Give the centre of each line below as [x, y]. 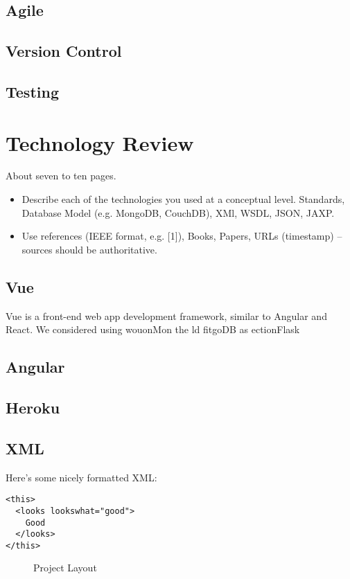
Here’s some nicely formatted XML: [81, 477]
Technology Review [100, 142]
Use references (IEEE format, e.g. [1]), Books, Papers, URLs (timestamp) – [182, 236]
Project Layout [65, 568]
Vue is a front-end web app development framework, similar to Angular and [166, 315]
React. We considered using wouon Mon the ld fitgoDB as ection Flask [153, 329]
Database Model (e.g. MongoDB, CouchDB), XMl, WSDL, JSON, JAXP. [178, 212]
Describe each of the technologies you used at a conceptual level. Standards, [183, 199]
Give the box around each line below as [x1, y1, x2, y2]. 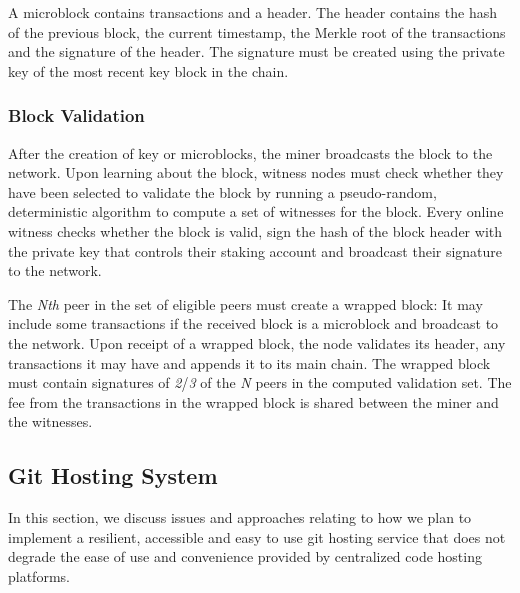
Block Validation [8, 103, 145, 128]
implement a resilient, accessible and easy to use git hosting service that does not [8, 526, 506, 547]
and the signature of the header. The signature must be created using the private [8, 41, 505, 62]
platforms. [8, 565, 70, 586]
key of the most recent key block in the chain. [8, 60, 289, 81]
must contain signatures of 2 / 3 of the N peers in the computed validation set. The [8, 372, 512, 393]
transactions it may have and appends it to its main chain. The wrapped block [8, 352, 491, 373]
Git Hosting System [8, 460, 218, 491]
◆ ◆ ◆
> [To do] Wherever the word "must" appears in the listing, copy the line that holds it.

> [Written response]
and the signature of the header. The signature must be created using the private [8, 41, 505, 62]
must contain signatures of 2 / 3 of the N peers in the computed validation set. The [8, 372, 512, 393]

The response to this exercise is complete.